6. Mai 2020: Kaum zu erwarten

Noch neunmal schlafen. Ich zähle die Tage wie ein Kind, das auf Weihnachten wartet. Für mich wird es sein wie Heiliger Abend, Ostern und Geburtstag zusammen. Den Moment, das weiß ich heute schon, werde ich festlich zelebrieren. Ich werde mich behutsam hinsetzen, jedes Bild um mich herum aufnehmen. Wenn Lisa, Ali oder Anita kommen, werde ich breit lächeln aufsetzen, sie herzlich begrüßen und sagen: „Einen Cappuccino mit Milchschaum, bitte!“ Lisa, Ali oder Anita werden, ebenfalls lächelnd, antworten: „Gerne, Hannes.“ In diesem Moment wird uns bewusst sein, dass wir einen kleinen Teil unserer gemeinsamen, wertvollen, unser aller Leben bereichernden Realität wieder zurückgewonnen haben: einen Besuch im Kaffeehaus.

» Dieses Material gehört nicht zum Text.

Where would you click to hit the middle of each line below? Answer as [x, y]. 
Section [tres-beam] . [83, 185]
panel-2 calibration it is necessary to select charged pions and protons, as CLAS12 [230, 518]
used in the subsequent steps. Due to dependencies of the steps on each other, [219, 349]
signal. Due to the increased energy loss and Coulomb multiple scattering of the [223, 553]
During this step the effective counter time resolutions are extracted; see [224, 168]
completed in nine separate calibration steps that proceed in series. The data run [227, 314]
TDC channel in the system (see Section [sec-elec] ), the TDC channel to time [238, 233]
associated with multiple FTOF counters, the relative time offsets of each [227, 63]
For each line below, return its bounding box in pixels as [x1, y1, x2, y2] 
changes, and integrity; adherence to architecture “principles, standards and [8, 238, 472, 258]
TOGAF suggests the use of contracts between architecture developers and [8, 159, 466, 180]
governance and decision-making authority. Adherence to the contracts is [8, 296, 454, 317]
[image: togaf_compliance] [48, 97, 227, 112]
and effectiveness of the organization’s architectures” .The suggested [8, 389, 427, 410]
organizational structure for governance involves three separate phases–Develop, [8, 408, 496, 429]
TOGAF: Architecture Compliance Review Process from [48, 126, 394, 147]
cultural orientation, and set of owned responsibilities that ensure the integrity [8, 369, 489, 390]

Die Zeit bis zum 15. Mai, wenn auch Cafés, Restaurants und andere Gaststätten wieder öffnen dürfen, vertreibt sich ein Kaffeehausmensch wie ich mit dem Schwelgen in Erlebnissen an diesen Orten des Genusses, der Kommunikation, des glücklichen Zeitvertreibs. Ein besonders schönes trug sich vor gut drei Jahren im Café Castello am Feldbacher Hauptplatz zu.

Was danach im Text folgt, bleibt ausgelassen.